Jalan Banyak Rusak Parah, Fraksi PDIP Dukung Pemkab Bangka Barat Utang Rp65 Miliar
“Kalau tidak meminjam, bagaimana kita mau memperbaiki jalan? Dana dari pusat tidak turun, jadi kita tidak bisa menyalahkan pemerintah daerah kalau mau meminjam. Harus kita dukung, kita mau mengharapkan uang dari mana lagi,” ujar pria yang akrab disapa Aling tersebut saat dikonfirmasi pada Rabu (17/6/2026) pagi.
Aling menambahkan, nominal pinjaman sebesar Rp65 miliar itu sebenarnya masih belum cukup untuk mengintervensi seluruh ruas jalan yang rusak di Bangka Barat. Namun, ia memastikan bahwa alokasi dana pinjaman tersebut akan dikhususkan secara ketat untuk pembangunan dan perbaikan jalan yang menjadi prioritas masyarakat berdasarkan hasil pendataan tim eksekutif.
Terkait mekanisme birokrasi, legislator dari Daerah Pemilihan (Dapil) Kecamatan Simpang Teritip ini menjelaskan bahwa komunikasi awal antara pihak eksekutif (pemerintah daerah) dan legislatif (DPRD) sudah berjalan.

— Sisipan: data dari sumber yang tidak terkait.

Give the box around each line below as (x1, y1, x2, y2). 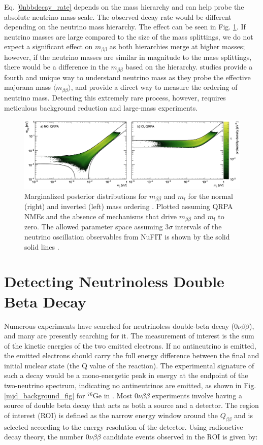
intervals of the (175, 221, 222, 232)
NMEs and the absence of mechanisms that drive (24, 211, 177, 221)
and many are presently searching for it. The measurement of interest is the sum (4, 330, 254, 341)
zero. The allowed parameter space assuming (24, 221, 163, 232)
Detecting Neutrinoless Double (4, 271, 224, 292)
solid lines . (24, 241, 59, 252)
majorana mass (4, 82, 51, 92)
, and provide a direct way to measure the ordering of (71, 82, 238, 92)
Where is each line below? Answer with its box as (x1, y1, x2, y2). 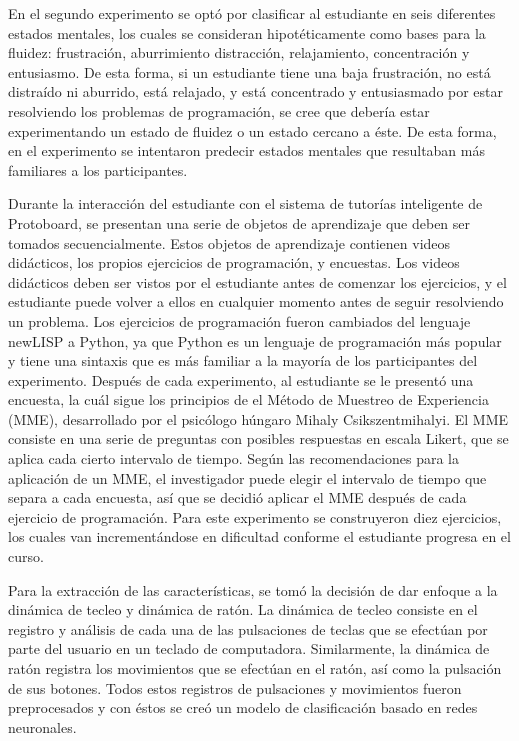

Meski belum masuk ke tahap pembahasan forum resmi, unsur pimpinan DPRD Babar telah mengetahui rencana peminjaman ini.
Lebih lanjut, Aling menegaskan bahwa proses peminjaman ini telah mengacu pada regulasi yang berlaku. Salah satu poin utamanya adalah kewajiban pelunasan utang yang harus diselesaikan sebelum masa jabatan Bupati Bangka Barat saat ini berakhir, sehingga tidak membebani kepemimpinan pada periode berikutnya.
“Intinya pinjaman ini juga dibayar, dan semasa jabatan Pak Markus utang ini harus dilunasi. Tidak menanggung utang untuk bupati periode berikutnya. Dan kami dari DPRD juga siap mengawal rencana ini agar dilunasi tepat waktu dan tidak disalahgunakan,” pungkasnya.